Background & Techniques

The first requirement for many word manipulation problems  is a dictionary. Not the the kind with definitions, just the kind with a list of valid words. The TDic object compresses a wordlist to about half of its uncompressed size. The wordlist is maintained as a TStringList object. The initial letters of each word in the list are replaced by a byte with the count of letters which match the preceding word. Unused bits of this byte also flag foreign words and abbreviations.

To speed processing, a letter index is maintained pointing to the first word in the list for each letter.  The SetRange method defines the beginning and ending  initial letters and the shortest and longest words to be retrieved.   GetNextWord retrieves words within this range and returns false when no more words are available. Other methods load and save dictionaries (in compressed or uncompressed form), add and remove words, lookup words, etc.  A request to load a dictionary with an extension of .txt will scan a text file and extract  all unique words as a dictionary.  A request to save a dictionary with an extension of .txt will build an expanded word list with one word per line.  

Just to get us started, I've also included CrosswordHelper, a simple program using the Tdic class to find all words matching a given mask.  Unknown letters are entered as _ characters.
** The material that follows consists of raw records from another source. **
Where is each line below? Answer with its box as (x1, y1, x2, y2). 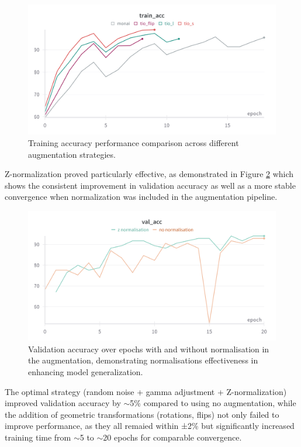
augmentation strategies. (28, 148, 116, 160)
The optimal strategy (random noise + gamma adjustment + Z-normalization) (5, 385, 287, 397)
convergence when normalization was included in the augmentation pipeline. (5, 190, 278, 203)
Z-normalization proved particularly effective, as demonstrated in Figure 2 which (5, 168, 294, 180)
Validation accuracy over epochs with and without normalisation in (28, 342, 269, 355)
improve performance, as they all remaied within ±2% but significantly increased (5, 420, 295, 432)
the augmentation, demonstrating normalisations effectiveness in (28, 354, 258, 366)
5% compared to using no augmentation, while (130, 397, 296, 409)
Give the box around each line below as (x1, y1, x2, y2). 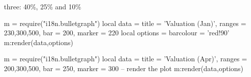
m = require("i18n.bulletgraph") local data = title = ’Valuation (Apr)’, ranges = (4, 53, 247, 64)
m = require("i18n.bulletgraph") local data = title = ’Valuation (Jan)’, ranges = (4, 18, 247, 28)
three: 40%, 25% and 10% (4, 1, 82, 11)
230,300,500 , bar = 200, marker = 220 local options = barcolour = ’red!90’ (4, 27, 229, 38)
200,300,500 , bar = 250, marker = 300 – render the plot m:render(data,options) (4, 63, 244, 73)
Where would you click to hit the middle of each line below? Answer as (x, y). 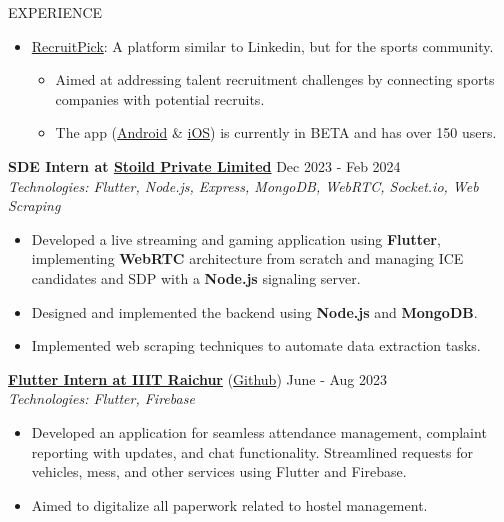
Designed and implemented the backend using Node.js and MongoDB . (254, 311)
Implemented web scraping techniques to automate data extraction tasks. (256, 345)
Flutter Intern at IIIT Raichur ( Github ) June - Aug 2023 (198, 378)
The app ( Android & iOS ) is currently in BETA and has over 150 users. (276, 132)
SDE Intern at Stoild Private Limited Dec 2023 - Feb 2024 (204, 165)
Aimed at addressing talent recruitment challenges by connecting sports (275, 79)
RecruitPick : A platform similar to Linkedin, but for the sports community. (262, 45)
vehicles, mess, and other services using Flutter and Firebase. (219, 471)
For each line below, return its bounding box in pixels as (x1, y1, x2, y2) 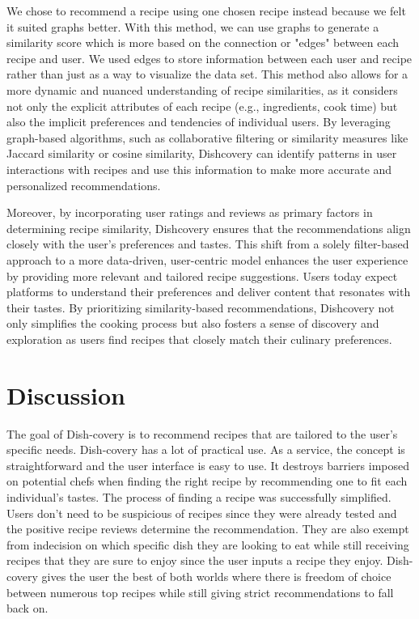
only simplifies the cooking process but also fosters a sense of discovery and (6, 315, 379, 332)
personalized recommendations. (6, 176, 161, 193)
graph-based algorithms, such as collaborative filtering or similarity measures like (6, 129, 408, 146)
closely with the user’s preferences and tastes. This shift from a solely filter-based (6, 235, 409, 252)
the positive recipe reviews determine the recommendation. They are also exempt (6, 520, 409, 537)
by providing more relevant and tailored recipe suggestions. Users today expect (6, 267, 398, 284)
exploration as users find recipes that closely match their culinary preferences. (6, 330, 392, 347)
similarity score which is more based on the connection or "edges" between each (6, 34, 399, 51)
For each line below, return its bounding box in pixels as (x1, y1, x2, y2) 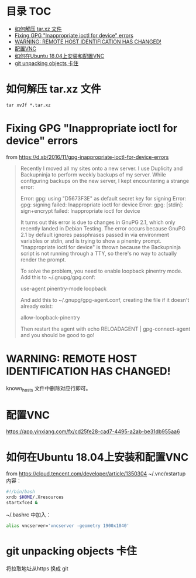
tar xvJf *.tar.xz (6, 102, 51, 108)
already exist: (20, 302, 53, 310)
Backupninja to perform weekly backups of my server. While (20, 171, 166, 178)
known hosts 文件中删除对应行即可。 (6, 385, 91, 393)
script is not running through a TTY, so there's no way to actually (20, 250, 177, 257)
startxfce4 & (6, 500, 38, 506)
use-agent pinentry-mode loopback (20, 285, 107, 292)
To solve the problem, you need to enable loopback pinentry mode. (20, 267, 183, 274)
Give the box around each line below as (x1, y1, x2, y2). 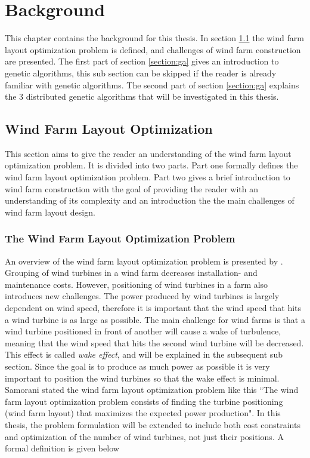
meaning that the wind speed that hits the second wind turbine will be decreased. (5, 336, 304, 349)
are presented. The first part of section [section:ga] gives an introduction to (5, 55, 279, 67)
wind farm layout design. (5, 205, 95, 218)
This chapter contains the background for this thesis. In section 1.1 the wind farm (5, 32, 304, 44)
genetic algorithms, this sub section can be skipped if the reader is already (5, 66, 277, 79)
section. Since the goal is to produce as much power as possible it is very (5, 360, 270, 373)
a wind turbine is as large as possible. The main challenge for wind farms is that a (5, 313, 305, 325)
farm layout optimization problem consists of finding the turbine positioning (5, 395, 283, 407)
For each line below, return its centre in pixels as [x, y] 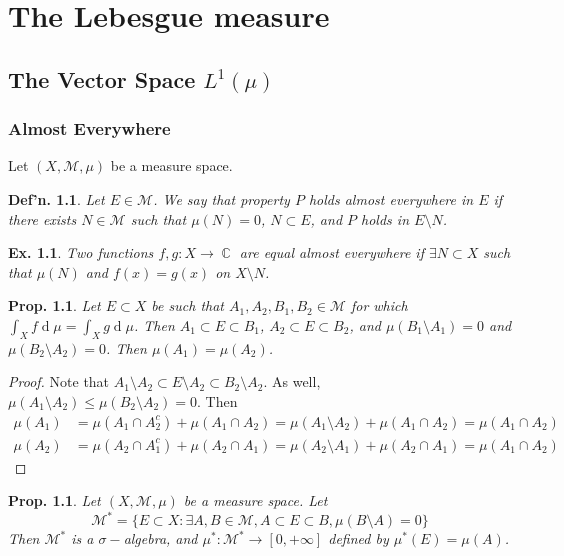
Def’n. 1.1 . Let [56, 198]
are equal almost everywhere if [331, 252]
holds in [385, 218]
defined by [358, 538]
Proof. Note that [59, 381]
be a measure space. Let [255, 500]
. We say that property [221, 198]
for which [379, 305]
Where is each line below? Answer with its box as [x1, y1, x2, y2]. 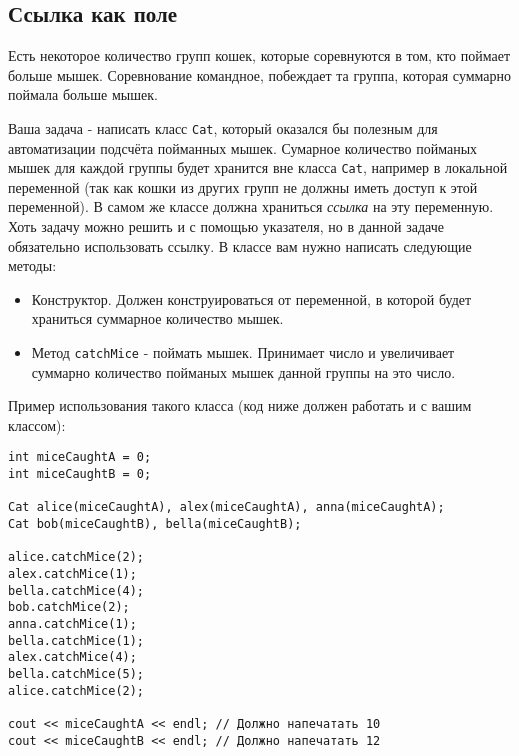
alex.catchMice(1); [8, 567, 137, 582]
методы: [8, 255, 57, 276]
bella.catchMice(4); [8, 583, 145, 598]
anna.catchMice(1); [8, 617, 137, 632]
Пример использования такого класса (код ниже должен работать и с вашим [8, 395, 472, 416]
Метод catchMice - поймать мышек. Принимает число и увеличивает [31, 342, 455, 363]
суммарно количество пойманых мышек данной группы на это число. [31, 361, 456, 382]
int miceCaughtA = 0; [8, 450, 152, 465]
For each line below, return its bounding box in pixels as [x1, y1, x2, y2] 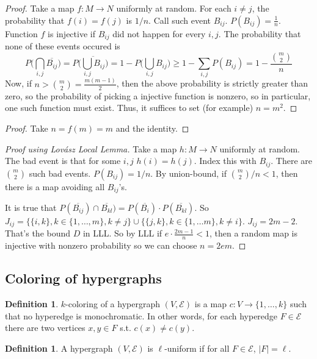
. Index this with [194, 154, 257, 167]
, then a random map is [210, 227, 298, 240]
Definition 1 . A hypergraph [5, 341, 113, 354]
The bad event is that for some [5, 154, 121, 167]
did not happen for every [112, 27, 206, 40]
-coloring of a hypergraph [65, 297, 161, 310]
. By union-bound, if [150, 166, 227, 179]
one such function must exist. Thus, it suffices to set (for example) [5, 101, 253, 114]
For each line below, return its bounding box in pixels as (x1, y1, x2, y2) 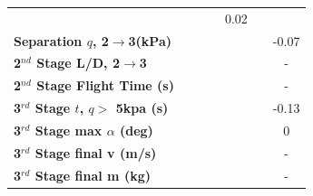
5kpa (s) (115, 98, 169, 117)
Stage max (34, 120, 103, 139)
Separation (14, 31, 83, 50)
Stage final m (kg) (34, 165, 151, 184)
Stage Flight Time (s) (36, 76, 174, 95)
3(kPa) (128, 31, 171, 50)
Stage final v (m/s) (34, 143, 157, 162)
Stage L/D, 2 (36, 53, 120, 72)
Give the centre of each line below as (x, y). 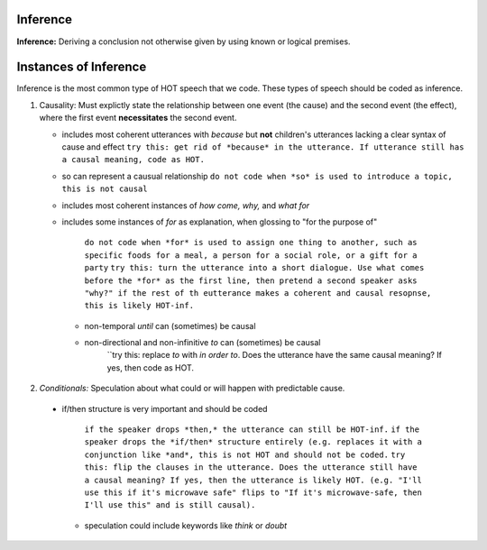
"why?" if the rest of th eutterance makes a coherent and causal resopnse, (258, 293)
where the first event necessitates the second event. (138, 118)
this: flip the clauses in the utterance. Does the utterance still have (251, 467)
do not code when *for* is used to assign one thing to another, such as (251, 243)
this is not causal (105, 189)
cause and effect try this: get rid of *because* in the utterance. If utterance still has (263, 147)
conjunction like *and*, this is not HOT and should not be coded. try (245, 454)
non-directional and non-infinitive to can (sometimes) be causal (202, 343)

For example, using Full.dic. the mask "_n_e" returns "ante", "knee", and "once". 

CrosswordHelper addendum,  Jan 20,2001:  I added mask characters "?" as a synonym for "_",  and "*" to represent any number of unknown characters.  Works great to find rhyming words for you poets out there!   Implementation was simplified when I ran across the  MatchesMask function included in Delphi's Mask unit. 
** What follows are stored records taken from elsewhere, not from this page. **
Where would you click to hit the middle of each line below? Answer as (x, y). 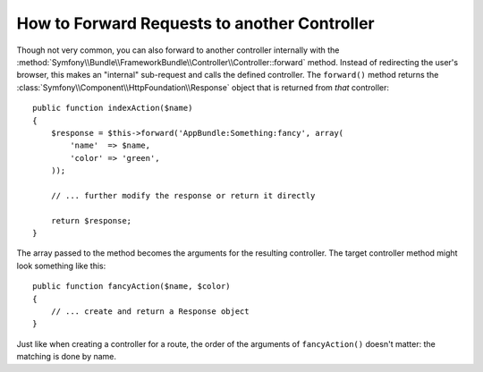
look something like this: (61, 266)
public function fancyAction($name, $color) (132, 287)
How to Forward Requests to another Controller (195, 23)
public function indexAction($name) (113, 108)
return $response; (91, 220)
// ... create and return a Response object (150, 311)
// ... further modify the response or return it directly (183, 195)
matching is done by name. (66, 357)
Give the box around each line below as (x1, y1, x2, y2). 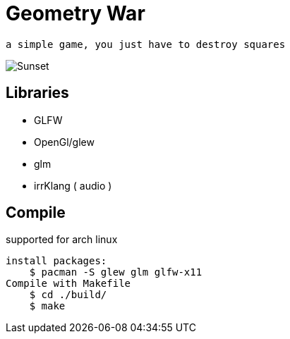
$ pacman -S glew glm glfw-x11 (29, 266, 203, 278)
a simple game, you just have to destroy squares (6, 38, 286, 50)
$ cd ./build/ (29, 289, 107, 301)
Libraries (6, 84, 69, 102)
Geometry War (6, 1, 145, 25)
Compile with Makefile (6, 278, 131, 290)
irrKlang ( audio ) (34, 179, 112, 192)
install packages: (6, 255, 107, 267)
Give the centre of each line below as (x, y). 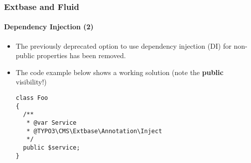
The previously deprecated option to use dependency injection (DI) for (124, 45)
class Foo (32, 98)
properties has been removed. (81, 55)
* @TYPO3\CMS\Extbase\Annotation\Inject (94, 131)
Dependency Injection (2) (49, 27)
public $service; (52, 147)
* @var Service (52, 122)
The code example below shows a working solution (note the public (120, 72)
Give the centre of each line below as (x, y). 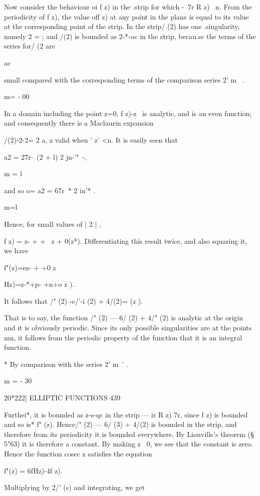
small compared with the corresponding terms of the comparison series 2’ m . (124, 79)
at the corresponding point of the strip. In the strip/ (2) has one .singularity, (122, 26)
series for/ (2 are (30, 46)
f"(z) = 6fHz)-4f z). (33, 470)
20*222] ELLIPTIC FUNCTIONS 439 (62, 398)
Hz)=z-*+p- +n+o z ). (39, 284)
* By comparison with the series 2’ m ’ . (66, 364)
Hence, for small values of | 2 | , (53, 223)

I've put three dictionaries in a separate download file.   Full.dic contains about 60,000 words. General.dic about 16,000 and Small.dic about 1500 words. All should be considered works in progress. Any errors for suggestions for improvements will be appreciated.  Small.dic is duplicated with each of the source and object downloads, so that any download should be runnable, even though you'll want to use one of the larger dictionaries for most purposes.   In general, I'd say that for checking words, you'll want to use the largest dictionary and for  pprograms that generate words, you would be better served by one of the smaller dictionaries. 
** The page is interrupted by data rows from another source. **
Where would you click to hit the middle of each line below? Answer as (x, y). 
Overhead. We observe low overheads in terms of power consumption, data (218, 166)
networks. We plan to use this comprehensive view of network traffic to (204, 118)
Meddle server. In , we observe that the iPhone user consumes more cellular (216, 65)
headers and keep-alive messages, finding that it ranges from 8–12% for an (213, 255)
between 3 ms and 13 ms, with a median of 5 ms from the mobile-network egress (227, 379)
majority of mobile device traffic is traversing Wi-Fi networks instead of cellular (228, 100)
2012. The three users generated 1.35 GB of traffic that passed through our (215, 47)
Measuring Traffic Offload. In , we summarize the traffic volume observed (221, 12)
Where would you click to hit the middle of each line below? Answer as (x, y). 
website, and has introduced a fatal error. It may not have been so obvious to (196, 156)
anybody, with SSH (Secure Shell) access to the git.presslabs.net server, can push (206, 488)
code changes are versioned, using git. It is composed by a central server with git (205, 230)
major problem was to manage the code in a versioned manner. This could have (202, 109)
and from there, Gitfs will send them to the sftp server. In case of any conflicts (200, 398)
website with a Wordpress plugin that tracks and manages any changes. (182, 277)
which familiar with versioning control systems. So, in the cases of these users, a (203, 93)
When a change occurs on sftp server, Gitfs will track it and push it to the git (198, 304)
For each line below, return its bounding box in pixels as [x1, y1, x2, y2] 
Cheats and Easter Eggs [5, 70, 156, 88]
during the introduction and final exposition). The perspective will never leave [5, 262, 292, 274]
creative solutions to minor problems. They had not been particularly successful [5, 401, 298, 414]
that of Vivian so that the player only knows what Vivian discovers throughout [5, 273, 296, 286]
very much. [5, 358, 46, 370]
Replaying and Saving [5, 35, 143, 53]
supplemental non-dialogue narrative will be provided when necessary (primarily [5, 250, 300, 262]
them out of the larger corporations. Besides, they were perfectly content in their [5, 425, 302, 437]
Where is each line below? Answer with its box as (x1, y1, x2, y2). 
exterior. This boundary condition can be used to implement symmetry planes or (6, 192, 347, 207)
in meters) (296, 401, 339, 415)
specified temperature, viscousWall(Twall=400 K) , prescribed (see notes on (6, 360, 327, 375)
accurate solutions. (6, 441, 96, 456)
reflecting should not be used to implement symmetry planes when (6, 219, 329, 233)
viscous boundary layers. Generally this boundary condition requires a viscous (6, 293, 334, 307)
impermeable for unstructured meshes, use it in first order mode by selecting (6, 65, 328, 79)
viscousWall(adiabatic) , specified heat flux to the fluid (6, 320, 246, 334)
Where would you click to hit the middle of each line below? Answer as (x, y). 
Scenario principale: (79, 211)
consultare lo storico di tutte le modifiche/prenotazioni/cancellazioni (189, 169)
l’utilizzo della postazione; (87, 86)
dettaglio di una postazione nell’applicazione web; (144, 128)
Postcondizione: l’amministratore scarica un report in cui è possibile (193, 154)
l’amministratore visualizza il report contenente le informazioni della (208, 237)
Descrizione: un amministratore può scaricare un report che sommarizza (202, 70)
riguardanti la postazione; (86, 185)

Running/Exploring the Program 

bulletDownload  Dictionaries
bulletDicMaint
bulletBrowse source extract
bulletDownload source
bulletDownload  executable
bulletCrossword Helper
bulletBrowse source extract
bulletDownload source
bulletDownload  executable

Suggestions for Further Explorations

My granddaughter's electronic Hangman game  claims to have an 8,000 word dictionary. It also has "categories", I'll have to borrow it from her to check this out but categories sounds like a good idea for that application.   Perhaps a descendant of TDic, or a special header word in at the start of the dictionary could specify that each word has an added category byte. Category names would also be included in the dictionary and an index of category counts built at load time (to allow random selections of word within a category).
Normal Readln text file code is used to read text files that are not compressed dictionaries.  I have encountered a problem in one case where the entire text file is a single record.  The maximum record (line) size for Readln is 255 characters.  The solution is to convert  to Blockread logic, but I decided I didn't want to read that file anyway.   I'll just put this on the back burner along with all the other stuff I'll probably never get around to.